### RECORDS FOR PROCESSING
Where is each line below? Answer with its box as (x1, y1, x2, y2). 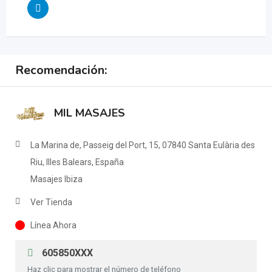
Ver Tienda (30, 197, 72, 208)
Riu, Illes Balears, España (30, 157, 124, 168)
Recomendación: (15, 62, 107, 79)
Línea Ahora (30, 220, 76, 231)
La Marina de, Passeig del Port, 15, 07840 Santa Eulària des (30, 140, 255, 151)
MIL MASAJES (54, 106, 125, 121)
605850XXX (39, 247, 93, 259)
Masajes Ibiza (30, 174, 83, 185)
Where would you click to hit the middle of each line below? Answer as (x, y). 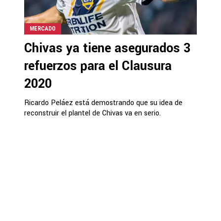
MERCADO (43, 29)
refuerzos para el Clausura (98, 66)
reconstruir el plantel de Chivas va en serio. (92, 113)
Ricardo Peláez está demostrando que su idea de (103, 103)
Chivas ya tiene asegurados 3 (107, 48)
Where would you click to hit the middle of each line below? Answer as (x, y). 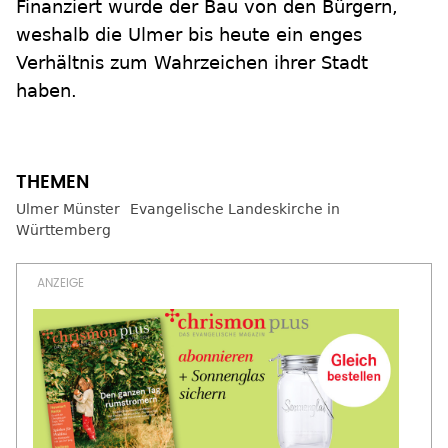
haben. (46, 91)
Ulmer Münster (68, 209)
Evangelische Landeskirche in (235, 209)
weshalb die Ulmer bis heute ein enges (189, 35)
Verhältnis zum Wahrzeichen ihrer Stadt (192, 63)
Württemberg (63, 230)

### WHAT IS BEING ASKED
The string to find is "Ulmer"; copy every line of the listing that has it.

### REPLY
Ulmer Münster (68, 209)
weshalb die Ulmer bis heute ein enges (189, 35)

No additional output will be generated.